The exact details of what 3Dlabs are doing are a little thin on the ground at the moment, so I'll copy the information 3Dlabs have given out so far verbatim:

  • Patented deferred rendering technology to optimize silicon efficiency
    • Within the framework of a traditional graphics pipeline
    • Completely transparent to the driver and application software
  • Bin all primitives within a region to exploit spatial coherence
    • Significantly increases cache performance and reduces memory load
  • Use bin data to eliminate obscured primitives
    • Never use processor cycles to process pixels that will not be visible
  • Robust implementation – transparent to software drivers
    • Completely handles context and state
    • Gracefully handles overflow conditions
    • Efficiently handles small primitives
  • Real-world benefits:
    • 50% or more boost to real applications

Ostensibly this sounds very similar to what PowerVR have been achieving with their architecture for some time, however many questions need to be answered: How close is this to PowerVR's design?
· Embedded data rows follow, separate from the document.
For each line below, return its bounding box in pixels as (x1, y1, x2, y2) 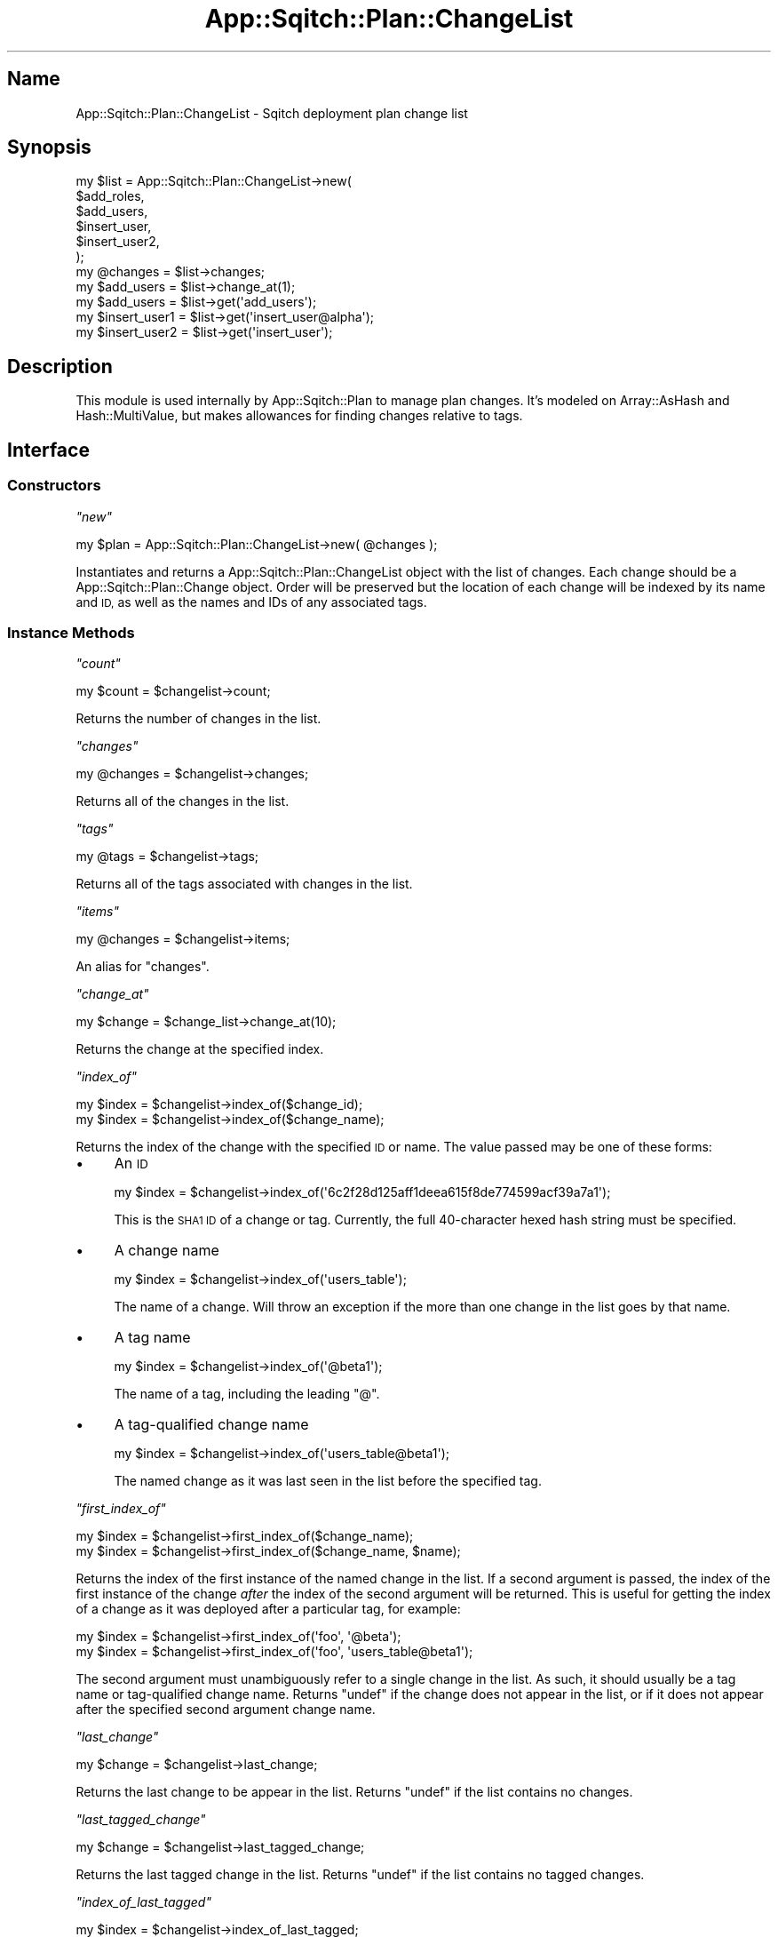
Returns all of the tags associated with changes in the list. (75, 876, 413, 892)
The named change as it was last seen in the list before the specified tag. (114, 1473, 542, 1489)
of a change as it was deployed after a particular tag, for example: (75, 1601, 461, 1617)
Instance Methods (7, 623, 135, 642)
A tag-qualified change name (114, 1415, 309, 1434)
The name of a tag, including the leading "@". (114, 1386, 380, 1402)
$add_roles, (75, 188, 145, 204)
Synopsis (7, 136, 91, 159)

What method does it use to calculate obscured primitives? Is this enabled  full time or can it switch between immediate mode rendering and deferred rendering? How does it 'gracefully' handle the overflow conditions? Is this implemented in hardware and if so, why didn't P10 feature it?

Needless to say, we'll endeavour to find out more details of how 'Slipstream' is implemented in P9.

Probably P10's main Achilles heal in comparison to the current consumer boards out there was the lack of any sophisticated bandwidth saving schemes however its possible that 'Slipstream' may go some way to redressing that in P9. 3Dlabs state that 'Slipstream' will now be a feature in all their upcoming VPU's.

What of Creative?

We've recently heard that Creative, 3Dlabs parent company, will not be adopting the P10 for consumer oriented 3d boards and instead they will still utilise NVIDIA based boards in the shape on NV30 in the European market, and ATI's Radeon 9700 Pro in Asia. While this takes care of the high end, at least until 3Dlabs can bring chips more focused on the high end consumer market, we've not heard of Creative's plans for the low end.

When talking about future 3D products Creative were keen to point out the target of being able to see 3D chips at the 'SoundBlaster price point', in other words around the $99 mark. Given that P9 is a cut down version of P10 and that the manufacturing cost of the .15µ process has been going down does P9 represent a good opportunity for Creative to reach this price point? Whether Creative does bring P9 to the market is likely to hinge in cost, driver compatibility and the effectiveness of 'Slipstream'.